(Study material begins)

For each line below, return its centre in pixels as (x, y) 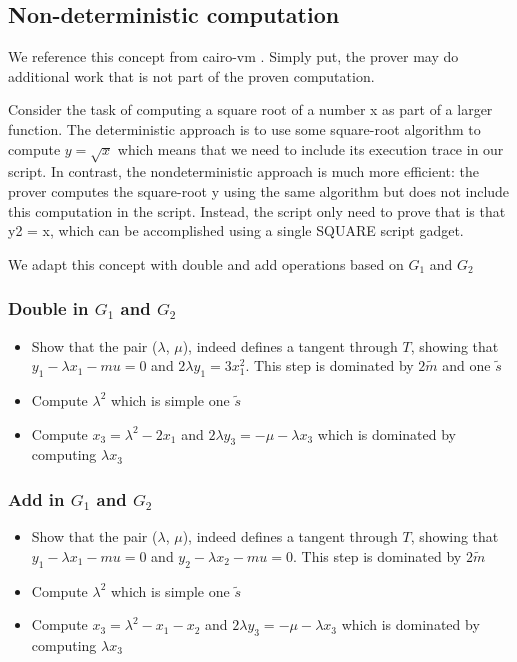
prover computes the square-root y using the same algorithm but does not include (259, 190)
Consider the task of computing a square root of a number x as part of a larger (250, 109)
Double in (48, 308)
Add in (36, 498)
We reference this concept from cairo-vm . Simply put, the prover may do (233, 56)
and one (466, 365)
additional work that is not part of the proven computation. (191, 75)
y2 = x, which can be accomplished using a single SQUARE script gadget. (236, 230)
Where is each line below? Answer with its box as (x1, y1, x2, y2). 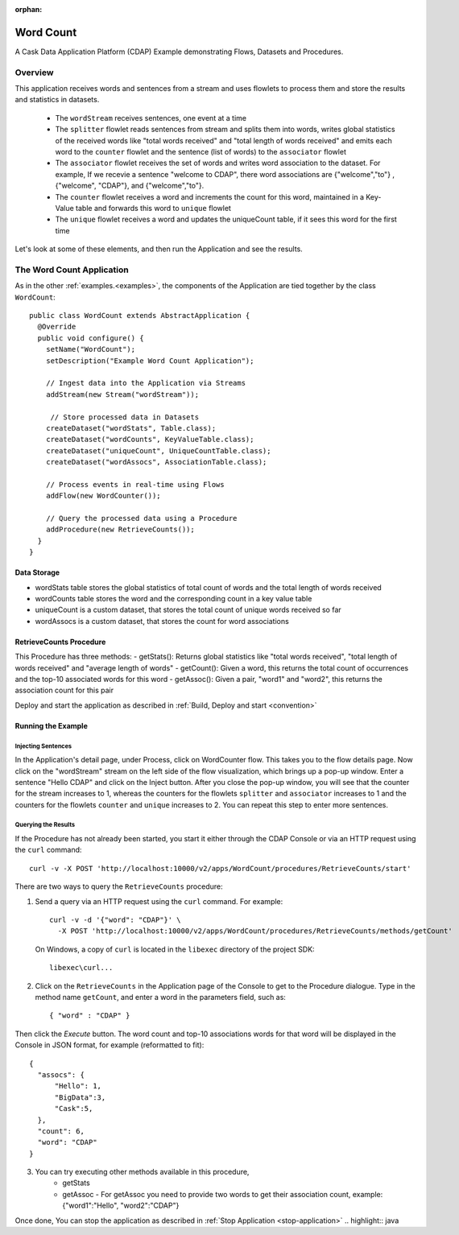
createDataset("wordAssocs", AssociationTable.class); (45, 457, 267, 467)
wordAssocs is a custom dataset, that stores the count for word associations (35, 616, 289, 626)
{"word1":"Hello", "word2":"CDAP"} (62, 1200, 180, 1211)
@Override (37, 322, 76, 332)
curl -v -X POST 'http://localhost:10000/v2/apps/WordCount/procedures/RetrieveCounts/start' (29, 864, 411, 873)
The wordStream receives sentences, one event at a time (55, 113, 247, 122)
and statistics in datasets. (14, 95, 100, 105)
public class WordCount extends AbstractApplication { (29, 311, 250, 320)
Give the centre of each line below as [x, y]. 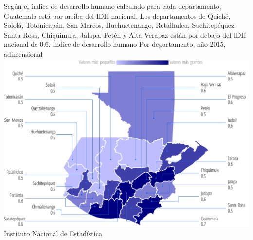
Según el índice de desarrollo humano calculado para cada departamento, [113, 6]
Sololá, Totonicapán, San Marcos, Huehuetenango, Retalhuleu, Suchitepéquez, [120, 25]
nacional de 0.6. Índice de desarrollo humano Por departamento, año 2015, [115, 44]
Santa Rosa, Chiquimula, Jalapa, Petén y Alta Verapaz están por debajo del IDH [125, 34]
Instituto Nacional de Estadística [53, 233]
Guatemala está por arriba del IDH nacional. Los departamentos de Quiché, [117, 15]
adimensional [23, 53]

(Study material ends)

**What this task involves:**
A word-for-word restatement of the records above from the line containing "Sololá, Totonicapán, San" to their final line is all the answer should hold.

**Finished exercise:**
Sololá, Totonicapán, San Marcos, Huehuetenango, Retalhuleu, Suchitepéquez, [120, 25]
nacional de 0.6. Índice de desarrollo humano Por departamento, año 2015, [115, 44]
Santa Rosa, Chiquimula, Jalapa, Petén y Alta Verapaz están por debajo del IDH [125, 34]
Instituto Nacional de Estadística [53, 233]
Guatemala está por arriba del IDH nacional. Los departamentos de Quiché, [117, 15]
adimensional [23, 53]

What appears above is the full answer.